Gordon Willis, the Man Who Shot The Godfather
Revered as one of the most artistically inventive and skilled cinematographers of the 1970s and 1980s, Gordon Willis (b. 1931) defined the pervasive anxiety and implacable darkness of the New American Cinema through his now famous collaborations with Francis Ford Coppola, Alan Pakula, Woody Allen and Hal Ashby. Despite the scandalous neglect of the Academy in overlooking Willis, (corrected just before we went to press with the announcement of a much deserved Honorary Oscar to be awarded this November) he has been recognized as one of the postwar American cinema’s great masters by the next generation of cinematographers who learned from his example and especially by those artists, such as Michael Chapman (Raging Bull) and John Bailey (Mishima), who were directly shaped by their experience as his assistant.
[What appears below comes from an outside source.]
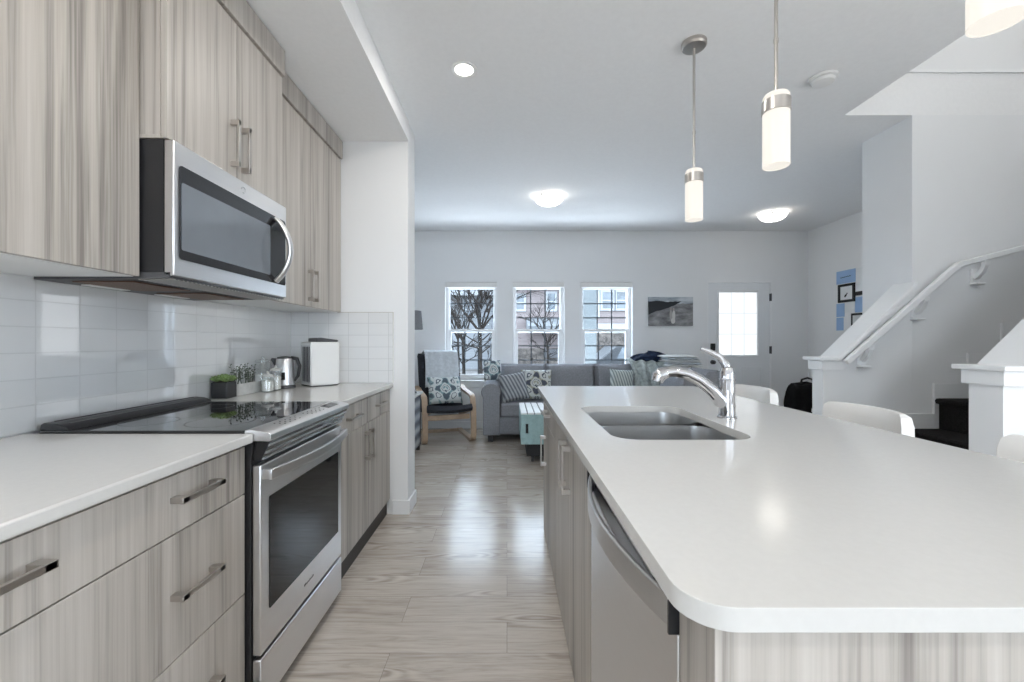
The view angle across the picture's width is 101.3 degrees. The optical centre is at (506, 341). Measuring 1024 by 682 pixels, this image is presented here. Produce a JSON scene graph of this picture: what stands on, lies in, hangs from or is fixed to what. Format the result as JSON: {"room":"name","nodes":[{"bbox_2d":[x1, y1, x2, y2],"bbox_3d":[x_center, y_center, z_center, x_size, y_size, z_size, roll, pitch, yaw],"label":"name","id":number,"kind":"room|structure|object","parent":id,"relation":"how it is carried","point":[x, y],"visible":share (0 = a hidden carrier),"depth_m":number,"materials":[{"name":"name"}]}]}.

An autodidact, Willis received his first camera training making commercials and documentaries before landing a series of feature films in 1970—including the underrated Hal Ashby gem, The Landlord. Willis famously earned the name “Prince of Darkness”- given to him by the great fellow cinematographer Conrad Hall- for daring to use only the minimum of necessary light, frequently allowing backgrounds to go almost completely dark and eschewing the eye lights traditionally used throughout Hollywood cinema to ensure that actors’ eyes—as the supposed windows to the soul—remained always visible. The menacing shadows of Don Corleone’s study crafted by Willis in The Godfather not only embodied the new darkness prevalent throughout Vietnam-era American film but also introduced a sophisticated mode of visual and moral ambiguity that remains one of the most important legacies of the period’s cinema. A master of the long shot, Willis camerawork in films such as The Parallax View and Manhattan bought a richly expressive dimension to both studio sets and actual locations that rewarded the viewer with multi-layered and luminous imagery.